→ **TRY IT**
In the records below, find the line with "2x2 Matrix: Less is More" and the line with "promotions.". Print both exactly, along with every line between them, and no other line.

GIVEN DATA section start

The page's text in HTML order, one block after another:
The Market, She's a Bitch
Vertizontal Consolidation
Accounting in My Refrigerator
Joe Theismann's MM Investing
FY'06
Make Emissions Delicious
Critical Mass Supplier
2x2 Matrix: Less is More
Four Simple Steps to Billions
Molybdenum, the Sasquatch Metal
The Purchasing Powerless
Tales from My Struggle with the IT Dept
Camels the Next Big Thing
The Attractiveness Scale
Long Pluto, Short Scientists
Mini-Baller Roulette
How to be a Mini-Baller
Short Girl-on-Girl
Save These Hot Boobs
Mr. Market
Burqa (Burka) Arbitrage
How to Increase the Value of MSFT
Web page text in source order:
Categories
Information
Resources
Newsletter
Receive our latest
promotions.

GIVEN DATA section end
GIVEN DATA section start

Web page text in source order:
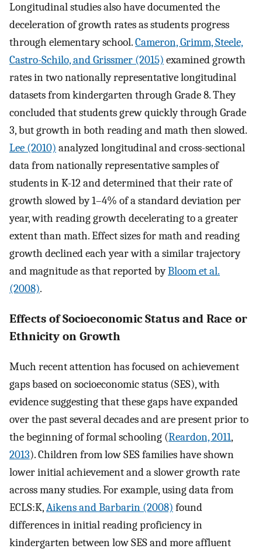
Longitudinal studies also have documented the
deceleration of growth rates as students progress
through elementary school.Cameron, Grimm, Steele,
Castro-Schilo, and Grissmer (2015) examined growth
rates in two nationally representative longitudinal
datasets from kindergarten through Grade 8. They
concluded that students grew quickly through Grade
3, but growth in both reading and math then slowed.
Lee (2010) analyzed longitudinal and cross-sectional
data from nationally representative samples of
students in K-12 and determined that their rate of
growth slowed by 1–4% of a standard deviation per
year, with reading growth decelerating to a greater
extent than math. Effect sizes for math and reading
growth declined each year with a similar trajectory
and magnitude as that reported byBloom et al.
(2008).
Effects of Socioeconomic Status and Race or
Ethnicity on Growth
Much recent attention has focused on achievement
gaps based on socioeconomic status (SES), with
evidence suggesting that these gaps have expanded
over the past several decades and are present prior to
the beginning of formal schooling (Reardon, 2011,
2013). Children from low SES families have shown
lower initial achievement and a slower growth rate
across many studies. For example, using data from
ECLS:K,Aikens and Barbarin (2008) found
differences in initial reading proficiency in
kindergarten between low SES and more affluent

GIVEN DATA section end

→ **WRITTEN ANSWER**
2x2 Matrix: Less is More
Four Simple Steps to Billions
Molybdenum, the Sasquatch Metal
The Purchasing Powerless
Tales from My Struggle with the IT Dept
Camels the Next Big Thing
The Attractiveness Scale
Long Pluto, Short Scientists
Mini-Baller Roulette
How to be a Mini-Baller
Short Girl-on-Girl
Save These Hot Boobs
Mr. Market
Burqa (Burka) Arbitrage
How to Increase the Value of MSFT
Web page text in source order:
Categories
Information
Resources
Newsletter
Receive our latest
promotions.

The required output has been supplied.